America’s left-wing professors and activist K-12 educators certainly have, and they’ve made Freire’s book and philosophy a cornerstone of the nation’s teacher training programs.

As Sol Stern writes in a 2009 City Journal article, “Since the publication of the English edition in 1970, ‘Pedagogy of the Oppressed’ has achieved near-iconic status in America’s teacher-training programs. In 2003, David Steiner and Susan Rozen published a study examining the curricula of 16 schools of education—14 of them among the top-ranked institutions in the country, according to U.S. News and World Report—and found that ‘Pedagogy of the Oppressed’ was one of the most frequently assigned texts in their philosophy of education courses.”

Stern continues:

“To get an idea of the book’s priorities, take a look at its footnotes. Freire isn’t interested in the Western tradition’s leading education thinkers—not Rousseau, not Piaget, not John Dewey, not Horace Mann, not Maria Montessori. He cites a rather different set of figures: Marx, Lenin, Mao, Che Guevara, and Fidel Castro, as well as the radical intellectuals Frantz Fanon, Régis Debray, Herbert Marcuse, Jean-Paul Sartre, Louis Althusser, and Georg Lukács.
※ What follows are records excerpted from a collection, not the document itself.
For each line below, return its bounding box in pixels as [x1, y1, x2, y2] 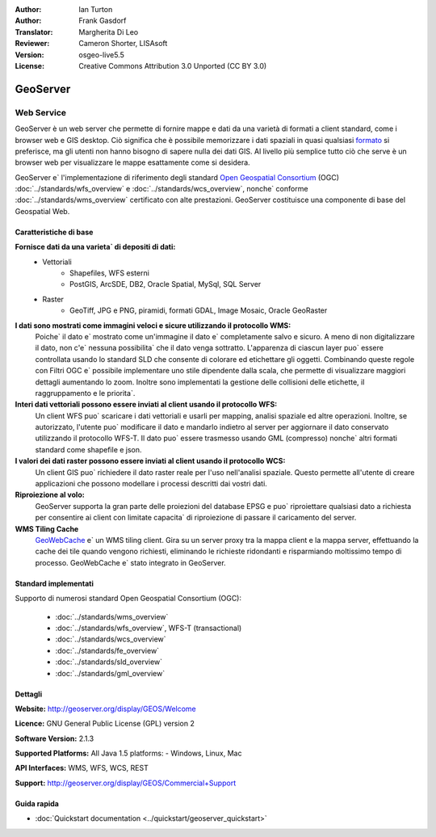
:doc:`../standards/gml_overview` [55, 668, 166, 678]
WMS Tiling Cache [15, 524, 79, 533]
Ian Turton [78, 5, 113, 14]
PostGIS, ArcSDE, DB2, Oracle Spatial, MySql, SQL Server [69, 280, 262, 289]
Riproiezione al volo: [15, 490, 85, 500]
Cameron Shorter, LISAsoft [78, 39, 168, 48]
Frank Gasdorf [78, 16, 127, 26]
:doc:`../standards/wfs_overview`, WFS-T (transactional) [55, 623, 242, 633]
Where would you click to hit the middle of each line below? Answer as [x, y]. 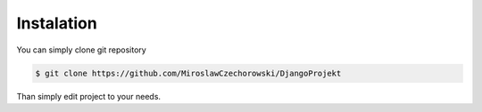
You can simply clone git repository [81, 50]
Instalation [57, 23]
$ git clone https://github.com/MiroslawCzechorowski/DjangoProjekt [188, 73]
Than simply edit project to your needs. [88, 96]
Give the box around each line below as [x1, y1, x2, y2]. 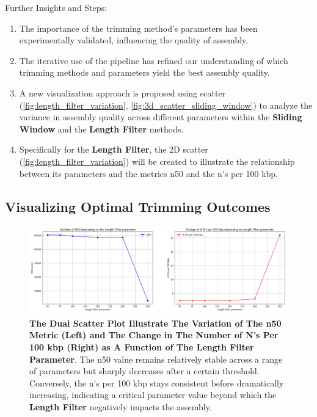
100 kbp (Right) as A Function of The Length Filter [29, 341, 254, 354]
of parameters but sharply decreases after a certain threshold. [29, 364, 260, 377]
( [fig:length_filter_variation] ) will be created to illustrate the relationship [19, 154, 295, 167]
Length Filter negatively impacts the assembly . [29, 401, 212, 413]
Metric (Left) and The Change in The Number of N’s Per [29, 328, 279, 341]
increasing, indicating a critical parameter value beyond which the [29, 388, 277, 401]
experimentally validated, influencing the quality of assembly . [19, 34, 249, 46]
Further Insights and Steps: [5, 1, 107, 13]
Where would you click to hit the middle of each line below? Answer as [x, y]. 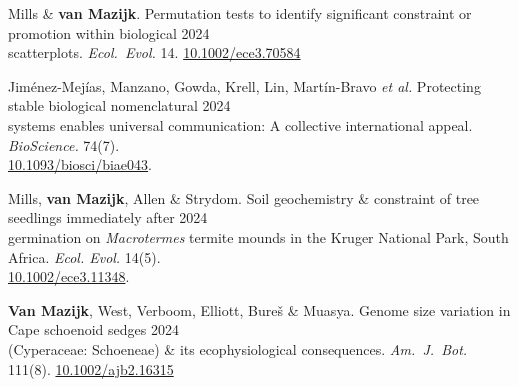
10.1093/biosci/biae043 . [80, 164]
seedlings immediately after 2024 [108, 217]
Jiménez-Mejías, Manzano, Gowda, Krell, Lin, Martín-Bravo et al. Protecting [244, 85]
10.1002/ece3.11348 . [69, 276]
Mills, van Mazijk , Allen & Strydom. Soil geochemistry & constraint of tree [244, 197]
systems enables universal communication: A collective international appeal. [240, 124]
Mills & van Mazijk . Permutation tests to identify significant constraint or [240, 13]
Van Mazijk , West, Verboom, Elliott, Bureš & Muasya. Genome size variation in [259, 309]
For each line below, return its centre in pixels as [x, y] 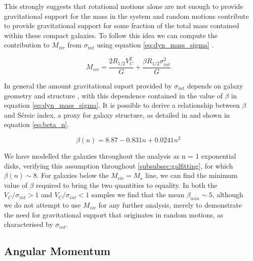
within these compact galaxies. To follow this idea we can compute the [111, 35]
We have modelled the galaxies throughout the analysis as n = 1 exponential [120, 156]
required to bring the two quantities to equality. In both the [126, 185]
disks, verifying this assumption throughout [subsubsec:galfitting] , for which [119, 165]
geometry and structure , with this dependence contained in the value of [113, 95]
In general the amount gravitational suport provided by [88, 85]
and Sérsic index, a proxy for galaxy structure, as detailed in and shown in [117, 114]
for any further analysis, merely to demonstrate [170, 205]
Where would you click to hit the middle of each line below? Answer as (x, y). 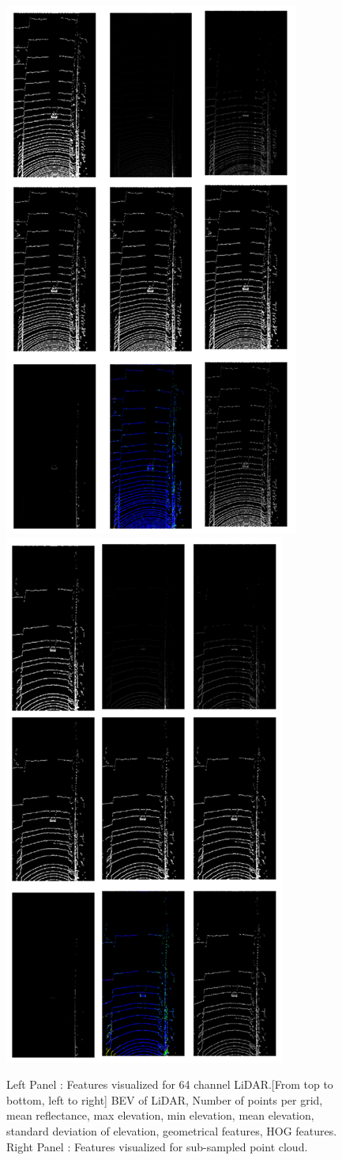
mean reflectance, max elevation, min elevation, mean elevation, (160, 1115)
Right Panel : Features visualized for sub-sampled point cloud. (157, 1146)
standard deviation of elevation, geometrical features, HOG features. (172, 1130)
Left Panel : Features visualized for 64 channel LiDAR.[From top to (170, 1084)
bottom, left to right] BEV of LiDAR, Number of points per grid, (165, 1099)
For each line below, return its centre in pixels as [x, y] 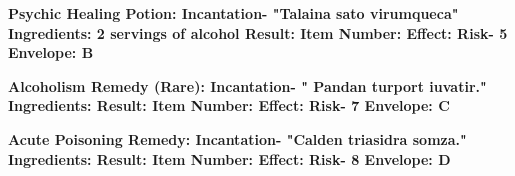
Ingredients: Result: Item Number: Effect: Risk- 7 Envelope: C [229, 105]
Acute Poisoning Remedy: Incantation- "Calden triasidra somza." [237, 138]
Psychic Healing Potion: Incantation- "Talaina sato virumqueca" [233, 13]
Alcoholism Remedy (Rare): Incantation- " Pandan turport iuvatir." [247, 85]
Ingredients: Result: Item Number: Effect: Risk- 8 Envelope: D [229, 158]
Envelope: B [51, 52]
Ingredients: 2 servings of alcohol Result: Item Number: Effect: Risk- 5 [258, 32]
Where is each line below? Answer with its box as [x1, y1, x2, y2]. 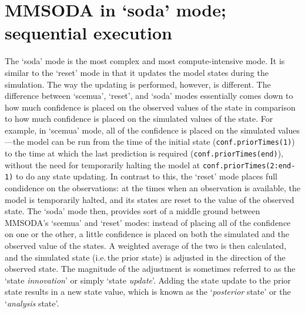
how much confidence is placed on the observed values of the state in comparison [5, 101, 296, 113]
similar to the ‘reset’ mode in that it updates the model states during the [5, 66, 269, 78]
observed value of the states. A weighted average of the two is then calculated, [5, 239, 287, 252]
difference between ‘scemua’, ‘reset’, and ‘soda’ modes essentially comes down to [5, 89, 293, 102]
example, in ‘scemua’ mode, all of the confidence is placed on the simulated [5, 124, 276, 136]
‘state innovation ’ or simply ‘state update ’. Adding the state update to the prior [5, 274, 291, 286]
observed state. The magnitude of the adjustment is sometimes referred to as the [5, 262, 296, 275]
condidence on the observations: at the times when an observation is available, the [5, 182, 300, 194]
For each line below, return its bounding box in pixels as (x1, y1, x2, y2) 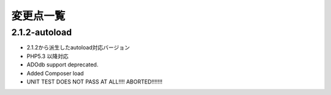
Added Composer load (26, 69, 84, 77)
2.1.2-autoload (11, 27, 72, 38)
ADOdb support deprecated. (26, 61, 99, 68)
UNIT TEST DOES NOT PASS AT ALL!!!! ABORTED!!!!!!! (26, 78, 162, 85)
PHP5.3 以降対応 (26, 52, 69, 60)
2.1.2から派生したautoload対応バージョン (26, 44, 130, 51)
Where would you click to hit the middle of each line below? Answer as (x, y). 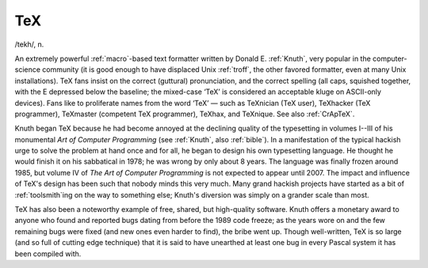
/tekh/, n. (29, 44)
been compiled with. (48, 254)
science (28, 70)
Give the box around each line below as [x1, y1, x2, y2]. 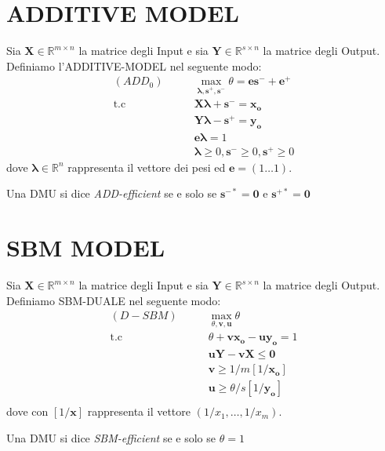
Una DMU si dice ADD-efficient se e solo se [6, 185, 217, 202]
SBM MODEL [6, 231, 165, 264]
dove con [6, 403, 49, 420]
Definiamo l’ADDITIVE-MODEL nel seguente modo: [6, 57, 262, 74]
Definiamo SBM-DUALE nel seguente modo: [6, 292, 221, 308]
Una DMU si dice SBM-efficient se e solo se [6, 430, 216, 446]
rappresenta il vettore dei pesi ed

“And no wonder, since Freire’s main idea is that the central contradiction of every society is between the ‘oppressors’ and the ‘oppressed’ and that revolution should resolve their conflict.”

Think of it this way: It’s largely because of Freire and other radicals like him that America’s K-12 students for the past 40 years have been receiving an education that’s light on serious academics and heavy on social justice issues.

In other words, the reason Cantor feels compelled to push for more charter school and school choice options for families is largely because Freire’s philosophy has transformed and ruined the nation’s public school system.

But don’t just take our word for it.

In an email to EAGnews, professor and author Mary Grabar notes that Freire’s “Pedagogy of the Oppressed” was “probably the most assigned book in Weatherman-turned-education-professor Bill Ayers’s classes at the University of Illinois at Chicago.”

Together, Freire and Ayers have trained virtually an entire generation of teachers in the ways of radicalism and left-wing activism.

Grabar calls Cantor’s decision to praise the Brazilian Marxist “an amazing display of ignorance.”

EAGnews contacted Cantor’s office for comment on the controversy, but did not receive a response.